污水处理废水微藻提高植物生长调节剂产量的研究

这项工作的目的是开发一种有效的方法来检测和评估由蓝藻(项圈藻oryzae和念珠藻属muscorum在BG11上栽培的₀，以及绿藻(小球藻寻常的在处理过的污水废水(TSW)上结合对照培养基(BG11和BG11)进行培养₀)，不同浓度(100,75%和50%)。对小麦胚芽鞘长度和黄瓜子叶鲜重进行了吲哚乙酸(IAA)和苄基腺嘌呤(BA)的测定。此外，还在番茄和大豆愈伤组织上进行了藻提取物中IAA和BA的应用试验。的所得结果答:oryzae和n muscorum提取物(生长在BG11上)₀和100%污水介质)，最佳的conc。与对照相比，IAA和BA处理的番茄外植体的茎长和叶数适中，根系萌发率较高。而二甲亚砜(DMSO)、IAA conc。以及IAA + BA conc。对分枝和叶片扩张无影响。的结果C. vulgaris(生长对BG11)的分析也表明，芽部叶数最多，根萌生率最高，没有分枝和叶膨大。另一方面，100% TSW的苗数、叶数适中，根系形成率较高。提取的答:oryzae和n muscorum(生长在BG11上₀)诱导大豆愈伤组织鲜重增加1.5倍，而100% TSW的效果较差。此外，提取c .寻常的(BG11)对大豆愈伤组织鲜重的增加效果中等，而在100% TSW上生长效果较差。
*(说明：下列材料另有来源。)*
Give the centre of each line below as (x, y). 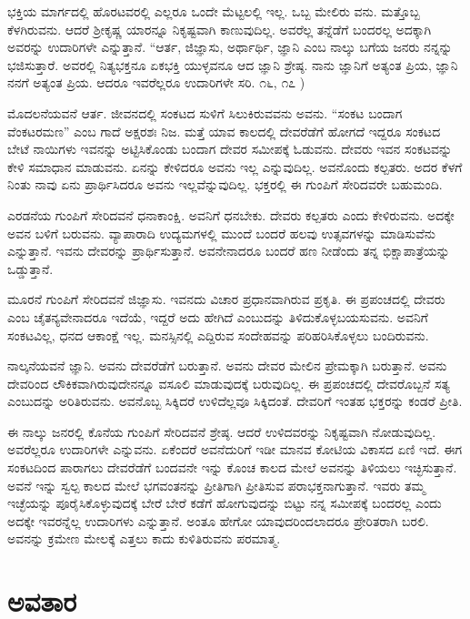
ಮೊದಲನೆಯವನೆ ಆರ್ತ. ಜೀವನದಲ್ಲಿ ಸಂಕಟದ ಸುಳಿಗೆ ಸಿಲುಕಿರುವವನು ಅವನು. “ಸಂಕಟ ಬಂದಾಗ (205, 112)
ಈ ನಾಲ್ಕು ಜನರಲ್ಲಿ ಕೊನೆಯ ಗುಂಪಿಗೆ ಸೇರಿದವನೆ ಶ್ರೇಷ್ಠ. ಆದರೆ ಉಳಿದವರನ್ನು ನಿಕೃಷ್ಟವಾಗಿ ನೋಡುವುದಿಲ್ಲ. (222, 431)
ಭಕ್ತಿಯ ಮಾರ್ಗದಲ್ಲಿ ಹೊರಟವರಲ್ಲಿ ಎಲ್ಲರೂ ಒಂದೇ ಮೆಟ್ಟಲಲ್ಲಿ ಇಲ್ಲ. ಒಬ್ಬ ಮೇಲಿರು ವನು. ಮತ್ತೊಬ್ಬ (214, 11)
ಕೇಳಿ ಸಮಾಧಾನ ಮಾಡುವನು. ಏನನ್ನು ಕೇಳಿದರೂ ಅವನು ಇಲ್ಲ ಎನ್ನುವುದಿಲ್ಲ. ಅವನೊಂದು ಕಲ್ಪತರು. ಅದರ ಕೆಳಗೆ (235, 166)
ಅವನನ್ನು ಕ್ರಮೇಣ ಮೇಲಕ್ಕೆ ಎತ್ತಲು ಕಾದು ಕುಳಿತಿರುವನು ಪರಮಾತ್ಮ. (144, 538)
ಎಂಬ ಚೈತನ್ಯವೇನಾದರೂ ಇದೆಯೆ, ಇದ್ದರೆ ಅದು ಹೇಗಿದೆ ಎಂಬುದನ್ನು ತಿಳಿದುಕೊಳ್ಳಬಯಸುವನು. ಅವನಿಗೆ (218, 316)
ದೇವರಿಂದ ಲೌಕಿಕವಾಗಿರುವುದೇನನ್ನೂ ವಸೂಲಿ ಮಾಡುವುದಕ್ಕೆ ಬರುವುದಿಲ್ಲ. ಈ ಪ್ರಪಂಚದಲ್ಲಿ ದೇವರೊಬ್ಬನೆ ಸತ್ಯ (229, 383)
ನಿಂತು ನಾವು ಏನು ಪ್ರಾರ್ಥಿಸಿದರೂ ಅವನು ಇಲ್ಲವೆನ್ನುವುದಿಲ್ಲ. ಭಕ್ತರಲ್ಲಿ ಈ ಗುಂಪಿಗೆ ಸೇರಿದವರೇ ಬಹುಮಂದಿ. (225, 184)

在废水中培养藻类可能有助于减少甚至消除废物中的营养物质和重金属。这个系统可以利用废水，而不是每天被泵入海洋，污染海水。收获的藻类生物质有许多潜在的用途，包括生物燃料、鱼饲料和乙醇生产。藻类可以帮助消除废水中的有害化学物质，产生清洁的饮用水。经处理的废水(城市、工业或农业废水)上的微藻培养物可提供三级生物处理，同时产生潜在有价值的藻类生物量，可用于各种目的或用途[1]。

通过筛选程序发现了几种由蓝藻和微藻产生的生物活性化合物[2]。这些化学物质中有许多具有多种生物活性和化学结构，影响细胞内的许多生理和生化过程。这些化学物质被认为与藻类和细菌种群的调节和演替有关。这些化学物质应在逆境条件下合成，藻类生长速度低，并在适当的浓度下释放才能有效。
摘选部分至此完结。